Deep learning techniques have been increasingly applied to the diagnosis of Alzheimer’s disease (AD) and the conversion from mild cognitive impairment (MCI) to AD. Despite their prevalence, existing methods usually suffer from using either irrelevant brain regions or less-accurate landmarks. In this paper, we propose the iterative sparse and deep learning (ISDL) model for joint deep feature extraction and critical cortical region identification to diagnose AD and MCI. We first design a deep feature extraction (DFE) module to capture the local-to-global structural information derived from 62 cortical regions. Then we design a sparse regression module to identify the critical cortical regions and integrate it into the DFE module to exclude irrelevant cortical regions from the diagnosis process. The parameters of the two modules are updated alternatively and iteratively in an end-to-end manner. Our experimental results suggest the ISDL model provides a state-of-the-art solution to both AD-CN classification and MCI-to-AD prediction.

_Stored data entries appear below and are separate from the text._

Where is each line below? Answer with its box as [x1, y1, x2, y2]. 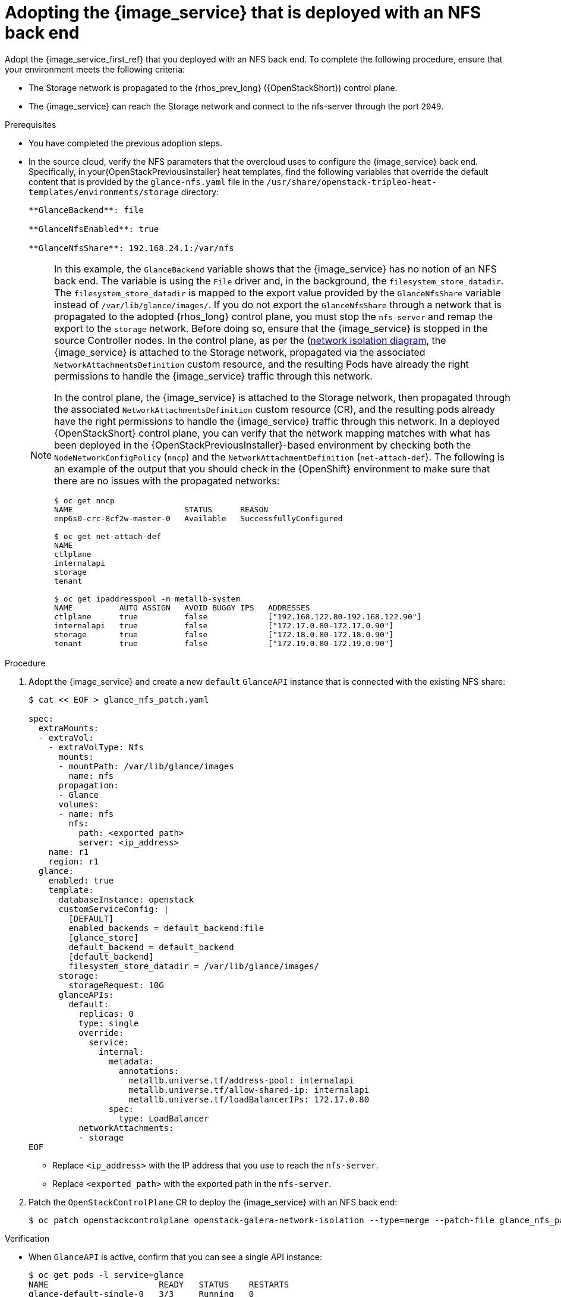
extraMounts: [38, 723, 99, 733]
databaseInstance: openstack [58, 894, 194, 904]
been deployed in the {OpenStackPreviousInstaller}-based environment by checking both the [54, 438, 471, 451]
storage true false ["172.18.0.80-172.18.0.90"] [54, 629, 394, 639]
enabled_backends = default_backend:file [68, 923, 264, 933]
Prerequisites [5, 119, 56, 130]
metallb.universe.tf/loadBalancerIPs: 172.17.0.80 [128, 1094, 370, 1104]
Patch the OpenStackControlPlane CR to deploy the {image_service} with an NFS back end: [29, 1196, 398, 1207]
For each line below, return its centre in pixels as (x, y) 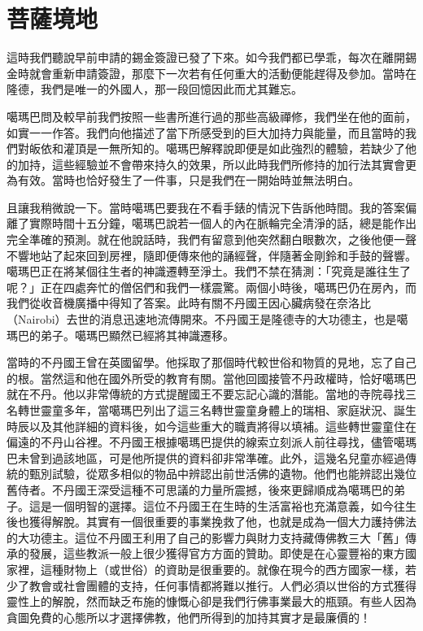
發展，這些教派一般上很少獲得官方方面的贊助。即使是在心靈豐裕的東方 (217, 553)
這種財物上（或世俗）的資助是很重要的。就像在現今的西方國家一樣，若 (228, 569)
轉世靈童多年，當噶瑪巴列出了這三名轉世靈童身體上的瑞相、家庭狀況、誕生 (217, 410)
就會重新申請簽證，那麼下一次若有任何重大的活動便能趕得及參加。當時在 (222, 73)
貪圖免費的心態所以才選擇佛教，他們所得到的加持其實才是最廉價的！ (189, 617)
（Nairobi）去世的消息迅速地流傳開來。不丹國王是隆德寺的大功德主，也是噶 (207, 319)
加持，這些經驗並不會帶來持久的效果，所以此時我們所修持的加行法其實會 (211, 164)
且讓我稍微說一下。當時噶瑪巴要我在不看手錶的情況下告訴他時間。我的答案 (206, 207)
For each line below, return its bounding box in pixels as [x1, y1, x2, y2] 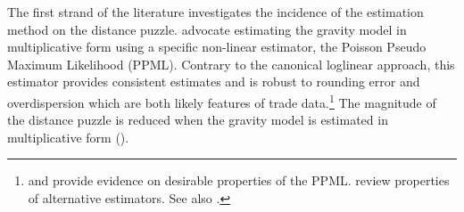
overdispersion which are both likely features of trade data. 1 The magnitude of [7, 90, 436, 111]
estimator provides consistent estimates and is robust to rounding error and [7, 72, 420, 91]
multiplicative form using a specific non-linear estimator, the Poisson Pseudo [7, 37, 427, 56]
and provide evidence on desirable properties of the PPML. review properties [28, 171, 450, 190]
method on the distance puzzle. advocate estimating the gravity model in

深度学习技术已越来越多地应用于阿尔茨海默氏病（AD）的诊断以及从轻度认知障碍（MCI）到AD的转化。尽管它们很普遍，但是现有方法通常会使用不相关的大脑区域或较不准确的地标。在本文中，我们提出了用于联合深度特征提取和关键皮层区域识别的迭代稀疏和深度学习（ISDL）模型，以诊断AD和MCI。我们首先设计一个深度特征提取（DFE）模块，以捕获来自62个皮质区域的局部到全局结构信息。然后，我们设计一个稀疏回归模块来识别关键皮质区域，并将其集成到DFE模块中，以从诊断过程中排除无关的皮质区域。两个模块的参数以端到端的方式交替和迭代地更新。我们的实验结果表明，ISDL模型为AD-CN分类和MCI-to-AD预测提供了最新的解决方案。